Re: Gutenberg der Abschreiber
Verfasst: 24.02.2011, 00:19
von flinch
realchris hat geschrieben:"Wenn es sehr viele kopierte Stellen in einer Dissertation gibt, argumentieren zwar die Verwaltungsgerichte in der Regel, dass der Kandidat genau gewusst haben muss, was er tat. Aber auf einen möglichen Rechtsstreit mit Guttenberg will es die Uni Bayreuth offenbar nicht ankommen lassen; auch wenn viele Forscher Guttenberg nicht abnehmen, dass er beim Abfassen der Dissertation lediglich unachtsam war. Ob Guttenberg bewusst getäuscht hat - dazu kann oder will die Universität Bayreuth sich zumindest offiziell nicht äußern."
Quelle:
http://www.sueddeutsche.de/politik/uni- ... -1.1064214
Für mich ein Skandal. Die Konsequenz. Kleinen Student ohne Mittel oder Macht vor Gericht ziehen, einflussreiche Politiker lässt man laufen.
Äh, sry, aber der Satz in der Süddeutschen ist bescheuert.

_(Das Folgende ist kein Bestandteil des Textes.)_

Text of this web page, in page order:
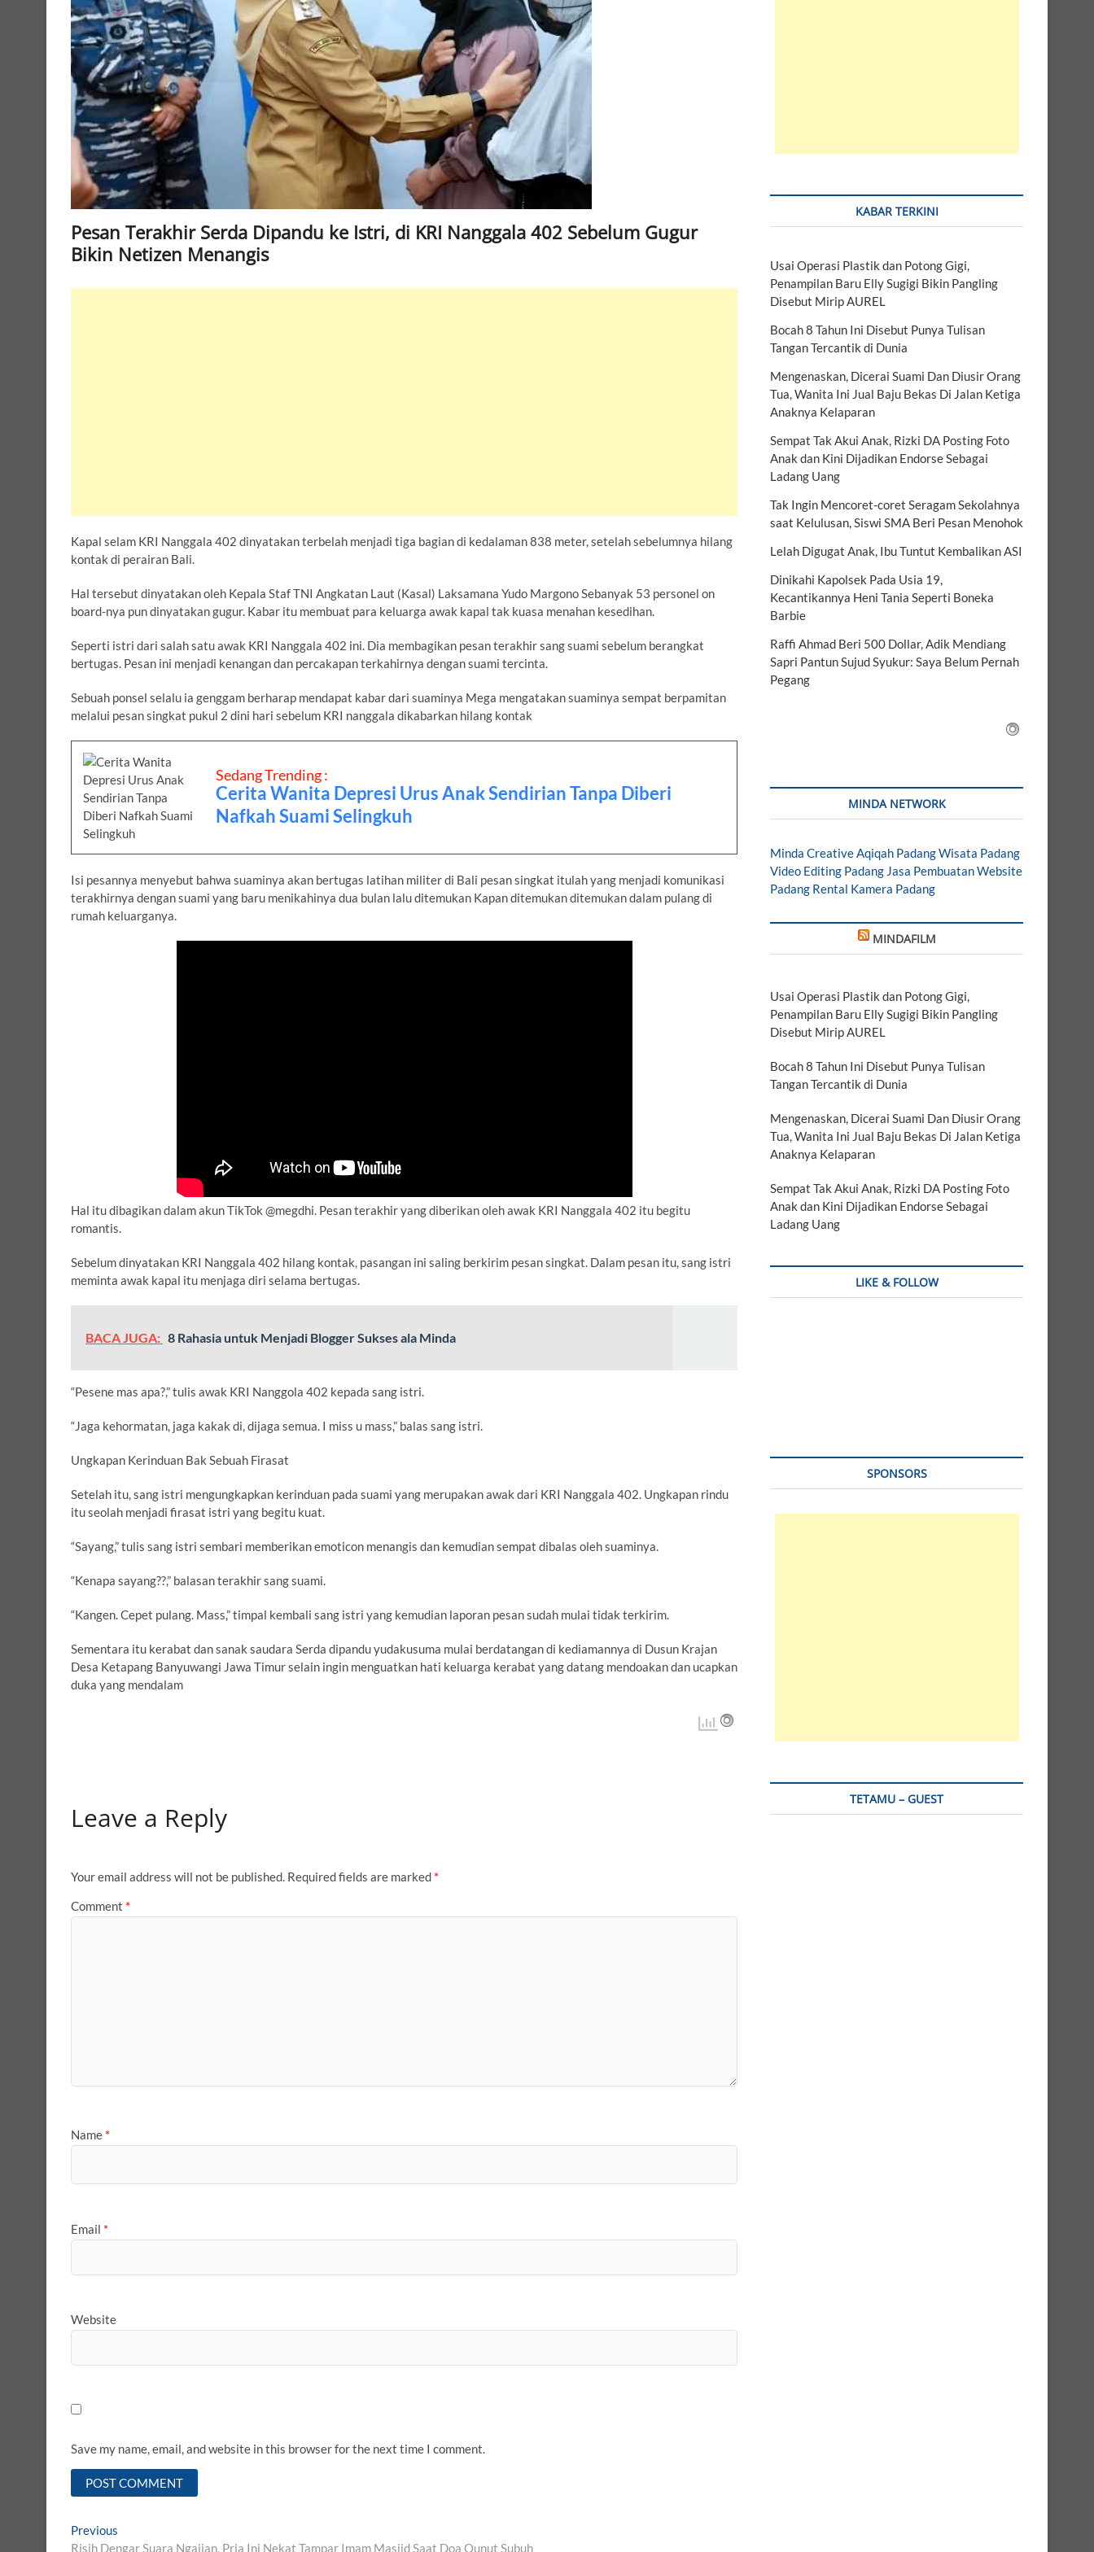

Zu einem Rechtsstreit mit der Uni wäre es so oder so nicht gekommen. Die Uni zerrt schließlich niemanden vor Gericht. Weder Guttenberg noch den kleinen Studenten. Wenn gepfuscht wurde bei der Doktorarbeit entzieht die Uni dem Pfuscher den Doktortitel wieder, und aus. Nix mit Gericht oder sonstwas. Nur, und NUR dann, wenn der Pfuscher sich ungerecht behandelt fühlt und mit der Entscheidung der Uni nicht einverstanden ist, kann derjenige die Uni verklagen, und nicht anders rum. Das kann im Übrigen auch der kleine mittellose Student machen, schließlich gibt es in Deutschland Prozesskostenhilfe.

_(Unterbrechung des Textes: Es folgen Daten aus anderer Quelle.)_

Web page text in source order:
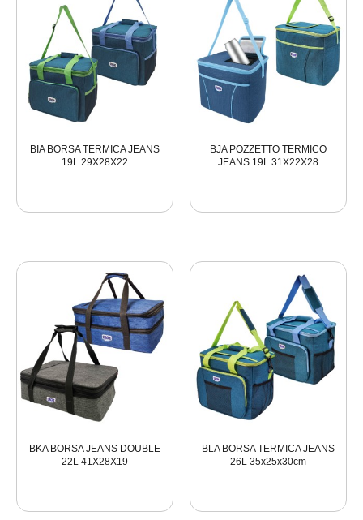
BIA BORSA TERMICA JEANS
19L 29X28X22
BJA POZZETTO TERMICO
JEANS 19L 31X22X28
BKA BORSA JEANS DOUBLE
22L 41X28X19
BLA BORSA TERMICA JEANS
26L 35x25x30cm
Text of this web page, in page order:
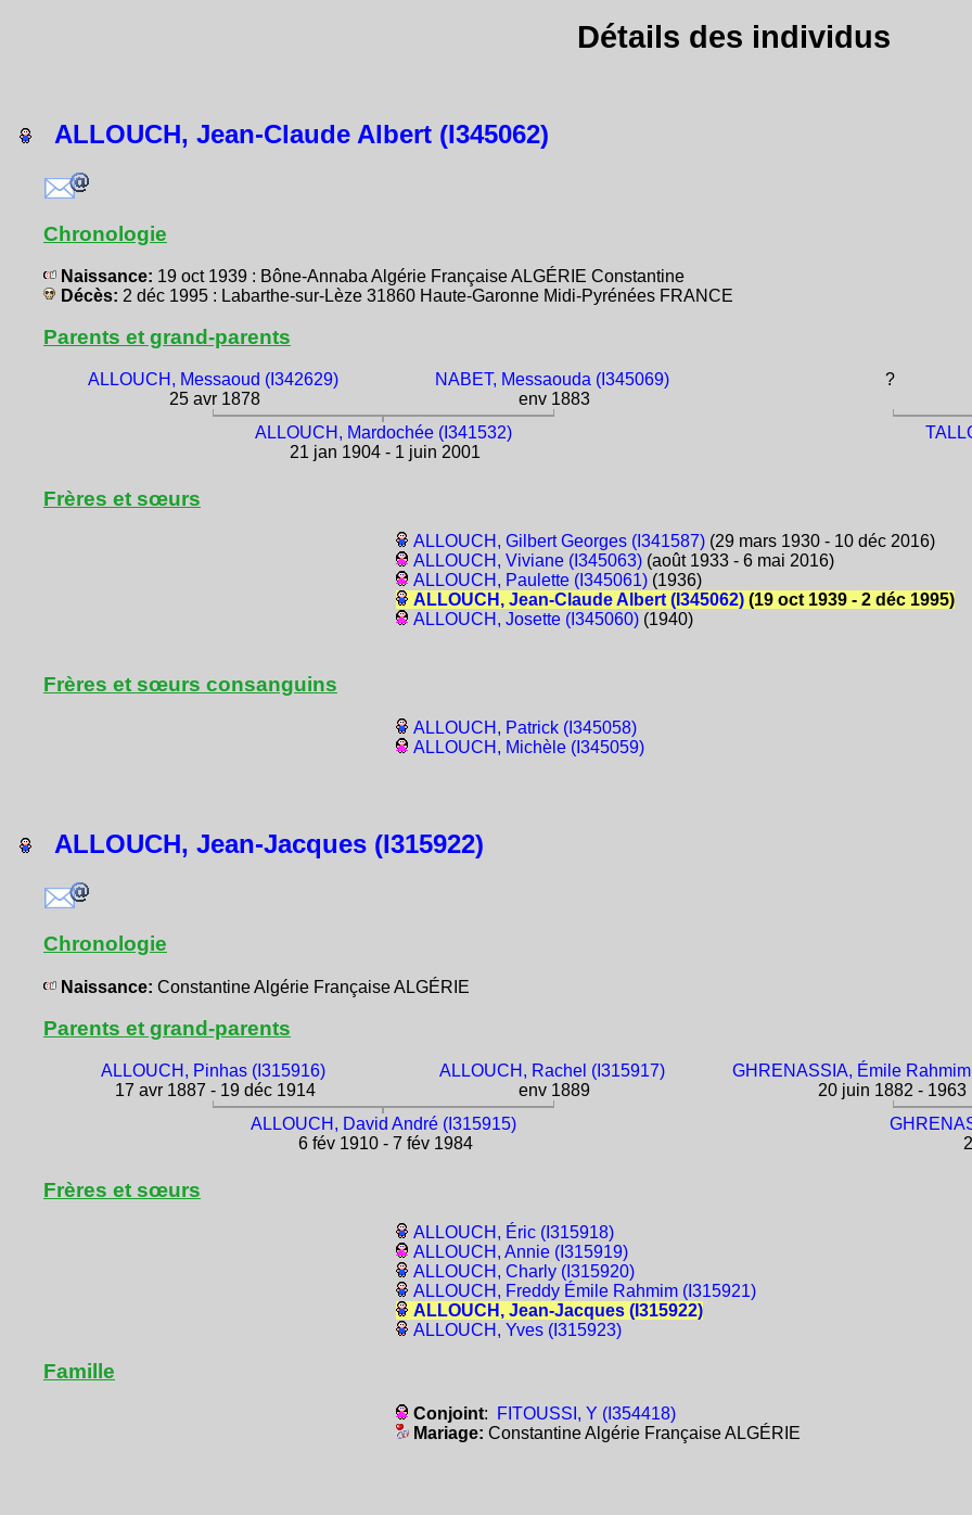
Détails des individus
ALLOUCH, Jean-Claude Albert (I345062)
Chronologie
Naissance: 19 oct 1939 : Bône-Annaba Algérie Française ALGÉRIE Constantine
Décès: 2 déc 1995 : Labarthe-sur-Lèze 31860 Haute-Garonne Midi-Pyrénées FRANCE
Parents et grand-parents
ALLOUCH, Messaoud (I342629)
25 avr 1878
NABET, Messaouda (I345069)
env 1883
?
ALLOUCH, Mardochée (I341532)
21 jan 1904 - 1 juin 2001
Frères et sœurs
ALLOUCH, Gilbert Georges (I341587) (29 mars 1930 - 10 déc 2016)
ALLOUCH, Viviane (I345063) (août 1933 - 6 mai 2016)
ALLOUCH, Paulette (I345061) (1936)
ALLOUCH, Jean-Claude Albert (I345062) (19 oct 1939 - 2 déc 1995)
ALLOUCH, Josette (I345060) (1940)
Frères et sœurs consanguins
ALLOUCH, Patrick (I345058)
ALLOUCH, Michèle (I345059)
ALLOUCH, Jean-Jacques (I315922)
Chronologie
Naissance: Constantine Algérie Française ALGÉRIE
Parents et grand-parents
ALLOUCH, Pinhas (I315916)
17 avr 1887 - 19 déc 1914
ALLOUCH, Rachel (I315917)
env 1889
GHRENASSIA, Émile
20 juin 1882 - 1963
ALLOUCH, David André (I315915)
6 fév 1910 - 7 fév 1984
Frères et sœurs
ALLOUCH, Éric (I315918)
ALLOUCH, Annie (I315919)
ALLOUCH, Charly (I315920)
ALLOUCH, Freddy Émile Rahmim (I315921)
ALLOUCH, Jean-Jacques (I315922)
ALLOUCH, Yves (I315923)
Famille
Conjoint: FITOUSSI, Y (I354418)
Mariage:Constantine Algérie Française ALGÉRIE
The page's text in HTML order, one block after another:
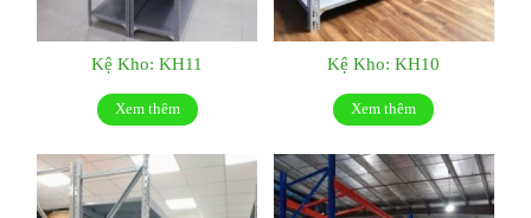
Kệ Kho: KH11
Xem thêm
Kệ Kho: KH10
Xem thêm
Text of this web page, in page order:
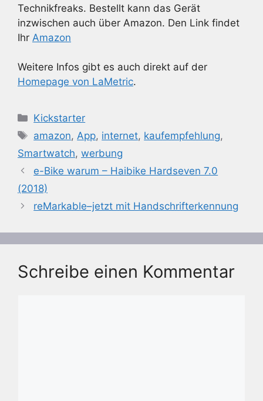
Technikfreaks. Bestellt kann das Gerät
inzwischen auch über Amazon. Den Link findet
Ihr Amazon
Weitere Infos gibt es auch direkt auf der
Homepage von LaMetric.
Kategorien
Kickstarter
Schlagwörter
amazon,App, internet, kaufempfehlung,
Smartwatch, werbung
e-Bike warum – Haibike Hardseven 7.0
(2018)
reMarkable–jetzt mit Handschrifterkennung
Schreibe einen Kommentar
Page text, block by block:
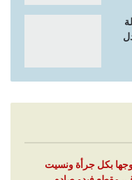
بكل جرأة ونسيت
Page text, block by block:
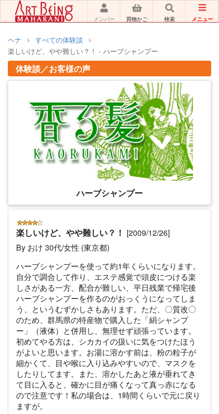
メンバー 買物かご 検索 メニュー
ヘナ
すべての体験談
楽しいけど、やや難しい？！ - ハーブシャンプー
体験談／お客様の声
ハーブシャンプー
楽しいけど、やや難しい？！ [2009/12/26]
By おけ 30代/女性 (東京都)
ハーブシャンプーを使って約1年くらいになります。
自分で調合して作り、エステ感覚で頭皮につける楽
しさがある一方、配合が難しい、平日残業で帰宅後
ハーブシャンプーを作るのがおっくうになってしま
う、というむずかしさもあります。ただ、〇質改〇
のため、群馬県の特産物で購入した「絹シャンプ
ー」（液体）と併用し、無理せず頑張っています。
初めてやる方は、シカカイの扱いに気をつけたほう
がよいと思います。お湯に溶かす前は、粉の粒子が
細かくて、目や喉に入り込みやすいので、マスクを
したりしてます。また、溶かしたあと液が垂れてき
て目に入ると、確かに目が痛くなって真っ赤になる
ので注意です！私の場合は、1時間くらいで元に戻り
ますが。
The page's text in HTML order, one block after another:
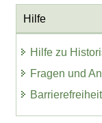
Hilfe
Hilfe zu
Fragen und
Barrierefreiheit

Aber über die angebliche Bildkampagne aufregen
Re: Gutenberg der Abschreiber
Verfasst: 24.02.2011, 01:16
von elevar
"Angeblich"? Bitte was?
Ich habe selbst nicht so den Einblick, meine aber, dass das vorsätzliche Täuschen tatsächlich strafbar ist. Dies müsste dann die Uni zur Anzeige bringen.
Re: Gutenberg der Abschreiber
Verfasst: 24.02.2011, 01:33
von Smiley
flinch hat geschrieben:Wenn gepfuscht wurde bei der Doktorarbeit entzieht die Uni dem Pfuscher den Doktortitel wieder, und aus. Nix mit Gericht oder sonstwas. Nur, und NUR dann, wenn der Pfuscher sich ungerecht behandelt fühlt und mit der Entscheidung der Uni nicht einverstanden ist, kann derjenige die Uni verklagen, und nicht anders rum.
Normalerweise gibt man zusammen mit einer Dissertation, Diplomarbeit, u.ä. auch eine Eidesstattliche Versicherung ab, dass man die Arbeit selbstständig erstellt hat und alle benutzten Quellen gekennzeichnet hat. Und für ne falsche Eidesstattliche Versicherung gibts bis zu 3 Jahre.
Re: Gutenberg der Abschreiber
Verfasst: 24.02.2011, 02:42
von basti007
Kaum zu glauben, ich stand heute ein paar Stunden genau *über* Guttenberg im Reichstagsgebäude rum und hab erst jetzt die Entscheidung mitbekommen. Verrückte Sachen gibt's!
Re: Gutenberg der Abschreiber
Verfasst: 24.02.2011, 02:57
von flinch
elevar hat geschrieben:"Angeblich"? Bitte was?
Ich habe selbst nicht so den Einblick, meine aber, dass das vorsätzliche Täuschen tatsächlich strafbar ist. Dies müsste dann die Uni zur Anzeige bringen.
"Angeblich" schon deshalb, weil ich das Blatt nicht lese
Und für einen strafbaren Betrug müsste es eine Vermögensverfügung gegeben haben. Da kommt strafrechtlich einfach nix raus, daher sind auch die ganzen Rücktrittsforderungen völlig übertrieben.
Smiley hat geschrieben:flinch hat geschrieben:Wenn gepfuscht wurde bei der Doktorarbeit entzieht die Uni dem Pfuscher den Doktortitel wieder, und aus. Nix mit Gericht oder sonstwas. Nur, und NUR dann, wenn der Pfuscher sich ungerecht behandelt fühlt und mit der Entscheidung der Uni nicht einverstanden ist, kann derjenige die Uni verklagen, und nicht anders rum.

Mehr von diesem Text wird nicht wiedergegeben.